Collected data entries:

--- START ---

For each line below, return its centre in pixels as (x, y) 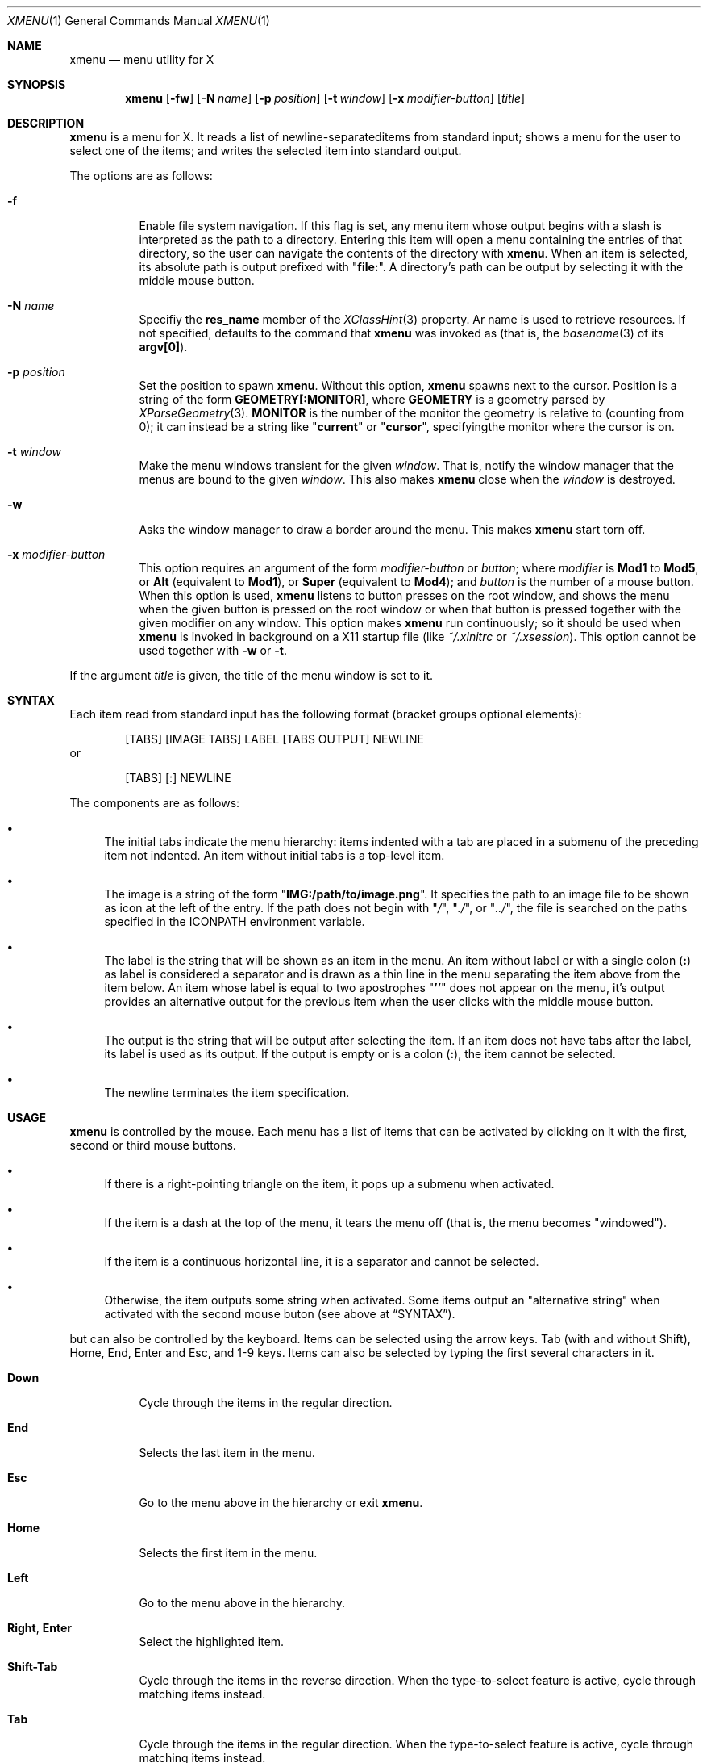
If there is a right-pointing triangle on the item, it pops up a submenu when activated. (329, 1184)
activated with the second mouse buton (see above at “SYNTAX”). (280, 1314)
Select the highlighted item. (212, 1642)
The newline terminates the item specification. (227, 1093)
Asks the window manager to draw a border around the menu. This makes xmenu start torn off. (392, 529)
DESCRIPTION (46, 123)
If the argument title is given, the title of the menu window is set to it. (252, 675)
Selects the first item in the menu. (228, 1553)

--- END ---

**Problem description**
Gather all lines with the string "item" from the data.

**Exercise response**
If there is a right-pointing triangle on the item, it pops up a submenu when activated. (329, 1184)
Select the highlighted item. (212, 1642)
The newline terminates the item specification. (227, 1093)
Selects the first item in the menu. (228, 1553)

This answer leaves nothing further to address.